Christianity is the second largest religion in Burkina Faso, representing more than a quarter of the population (26.3%); 20.1% of the Christian population reports to be Roman Catholic while 6.2% self-describe as Protestant according to the 2019 census. However, exact percentages are difficult to accurately predict due to a high degree of syncretism that occurs in the country between Christianity, Islam, and traditional indigenous beliefs.

==Representation in government==
Although Christians represent a minority of the overall population, they are overrepresented in civil government. Heads of State and Heads of Government of Burkina Faso who were Christians include Thomas Sankara, Saye Zerbo, Blaise Compaoré, Paul Kaba Thieba, and Roch Marc Christian Kaboré.

==Persecution==
Although interfaith relations between Muslims and Christians in Burkina Faso have historically been good, since 2015 there have been increasing attacks on Christians by Salafi jihadists, which have increased further after 2017. In April 2019 Islamist gunmen killed 5 Protestant worshipers and their pastor as they were leaving church after their service in the village of Silgadji near Mali. In May 2019 4 Catholics were killed by Islamist during a Marian procession in Zimtenga Department. In August 2019 4 Christians were executed by extremists in Bani Department for wearing crucifixes. On 1 December 2019 at least 14 church goers were killed in an attack when suspected Islamist gunmen opened fire on the church during services. On 17 February 2020 a group of gunmen attacked a Protestant church were service was being held in the village of Pansi, killing 24.

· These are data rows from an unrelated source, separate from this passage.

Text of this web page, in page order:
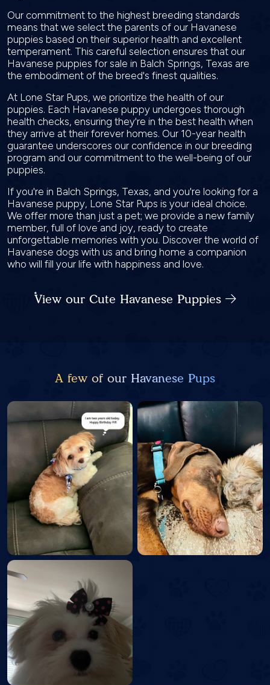
Our commitment to the highest breeding standards
means that we select the parents of our Havanese
puppies based on their superior health and excellent
temperament. This careful selection ensures that our
Havanese puppies for sale in Balch Springs, Texas are
the embodiment of the breed's finest qualities.
At Lone Star Pups, we prioritize the health of our
puppies. Each Havanese puppy undergoes thorough
health checks, ensuring they're in the best health when
they arrive at their forever homes. Our 10-year health
guarantee underscores our confidence in our breeding
program and our commitment to the well-being of our
puppies.
If you're in Balch Springs, Texas, and you're looking for a
Havanese puppy, Lone Star Pups is your ideal choice.
We offer more than just a pet; we provide a new family
member, full of love and joy, ready to create
unforgettable memories with you. Discover the world of
Havanese dogs with us and bring home a companion
who will fill your life with happiness and love.
View our Cute Havanese Puppies
A few of our Havanese Pups
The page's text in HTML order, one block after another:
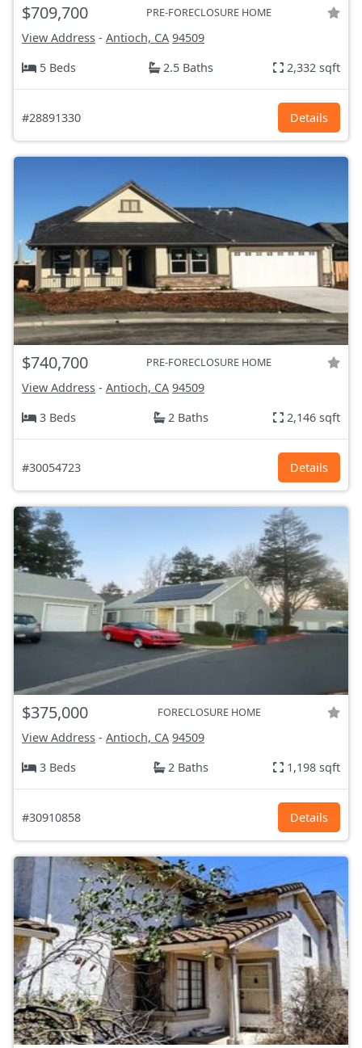
$709,700 PRE-FORECLOSURE HOME
View Address - Antioch, CA 94509
5 Beds
2.5 Baths 2,332 sqft
#28891330 Details
$740,700 PRE-FORECLOSURE HOME
View Address - Antioch, CA 94509
3 Beds
2 Baths 2,146 sqft
#30054723 Details
$375,000 FORECLOSURE HOME
View Address - Antioch, CA 94509
3 Beds
2 Baths 1,198 sqft
#30910858 Details
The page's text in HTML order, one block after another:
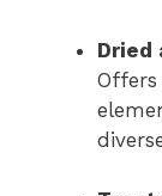
Dried
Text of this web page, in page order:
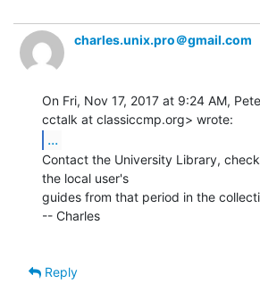
charles.unix.pro＠gmail.com
On Fri, Nov 17, 2017 at 9:24 AM,
...
Contact the University Library,
the local user's
guides from that period in the
-- Charles
Reply
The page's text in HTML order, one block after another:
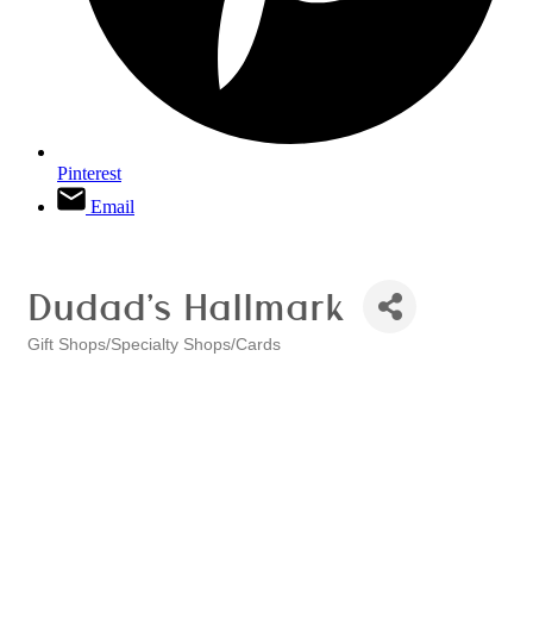
Pinterest
Email
Dudad's Hallmark
Gift Shops/Specialty Shops/Cards
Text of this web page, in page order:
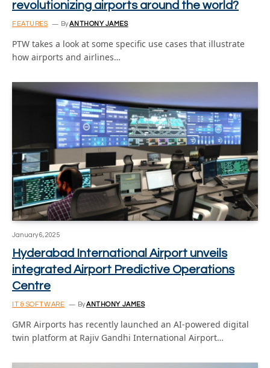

In an interview with Catholic charity Aid to the Church in Need, Fr Pierre Rouamba claimed that in 2022 Burkina Faso was the country with the most anti-Christian attacks in the world. In the same interview, given in August 2023, he claimed that "for the Christians we accompany, the time perspective does not go beyond the next 24 hours. We do not know if we will survive beyond the next day."

In 2023, Burkina Faso was ranked as the 23rd worst country to be a Christian. It also scored 3 out of 4 for religious freedom. In January, shortly after the murder of a Catholic priest at the hands of insurgents, the bishop of Dori, Laurent Dabiré, claimed that 50% of the country was under the effective control of jihadist insurgents.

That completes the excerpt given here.